It’s essential to have a clear idea of what you want to write, and its intended end usage before you start composing stock music.
It may feel as if it’s taking some of the immediacy and fun out of writing music, but it is a necessary step if you want to be productive.
If you don’t have a clear vision for the track, you can end up meandering in all sorts of directions and ultimately end up with a product that isn’t commercially viable.
Before you begin a new track, ask yourself these questions.
- What is its intended usage - is it corporate video music, cinematic trailer music etc.?
- What instruments will be used?
- How long should it be?
- Does the genre require a specific structure, such as 3-4 ‘act’ trailers?
- Have you researched tracks that sell well in this genre on music libraries, to see what style and structure are preferred by buyers?
When checking out libraries, make sure you study the tracks that sell well, not the tracks that you personally like. It can be easy to get caught up in trying to emulate music you enjoy listening to, rather than being optimal for the buyer.
General Composing ‘Rules’
- Create a short intro, get to the main idea quickly.

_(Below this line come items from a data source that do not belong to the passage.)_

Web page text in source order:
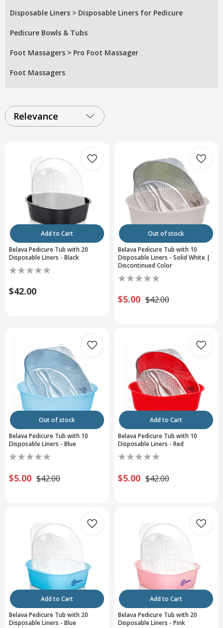
Disposable Liners > Disposable Liners for Pedicure
Pedicure Bowls & Tubs
Foot Massagers > Pro Foot Massager
Foot Massagers
Relevance
Add to Cart
Belava Pedicure Tub with 20
Disposable Liners - Black
$42.00
Out of stock
Belava Pedicure Tub with 10
Disposable Liners - Solid White |
Discontinued Color
$5.00 $42.00
Out of stock
Belava Pedicure Tub with 10
Disposable Liners - Blue
$5.00 $42.00
Add to Cart
Belava Pedicure Tub with 10
Disposable Liners - Red
$5.00 $42.00
Add to Cart
Belava Pedicure Tub with 20
Disposable Liners - Blue
Add to Cart
Belava Pedicure Tub with 20
Disposable Liners - Pink
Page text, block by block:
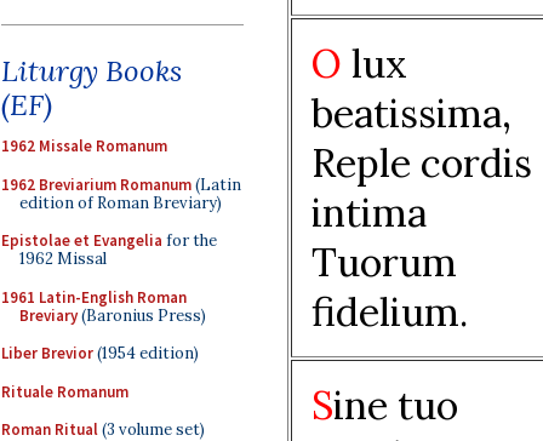
Liturgy Books
(EF)
1962 Missale Romanum
1962 Breviarium Romanum(Latin
edition of Roman Breviary)
Epistolae et Evangelia for the
1962 Missal
1961 Latin-English Roman
Breviary(Baronius Press)
Liber Brevior(1954 edition)
Rituale Romanum
Roman Ritual(3 volume set)
O lux
beatissima,
Reple cordis
intima
Tuorum
fidelium.
Sine tuo
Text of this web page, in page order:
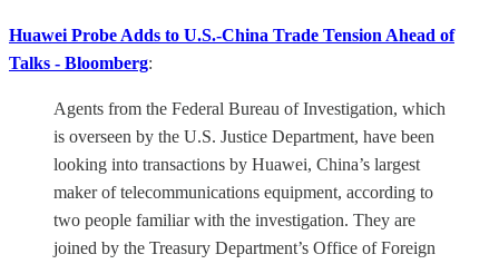
Huawei Probe Adds to U.S.-China Trade Tension Ahead of
Talks - Bloomberg:
Agents from the Federal Bureau of Investigation, which
is overseen by the U.S. Justice Department, have been
looking into transactions by Huawei, China’s largest
maker of telecommunications equipment, according to
two people familiar with the investigation. They are
joined by the Treasury Department’s Office of Foreign

- Your track should be consistent, style and energy should be evident immediately, and it should develop quickly.
- Stick to one emotion, idea and genre. Don’t waver in mood too much.
- Be creative and add your own individuality, but don’t stray too far from what’s expected. The vast majority of buyers will want something relatively predictable and ‘safe’.
- Stay in one key as much as possible, if an editor has to chop out a section of your track, the last thing they want is a sudden change in key when trying to splice parts together.
- Create edit points - breaks in the music between sections, so that the editors can cut from those points to the end easily. These could come in the form of hits, breakdowns and loop points.
- Most editors prefer a solid, final ending, no fade out or lengthy finish. Imagine your music being used in a TV advert and how quickly the music needs to finish.
These suggestions should apply to virtually any genre of music.
It’s worth remembering that a good cue can be achieved very effectively with solo or minimal instrumentation. Don’t feel the need to pile on more and more instruments and effects to get the best results.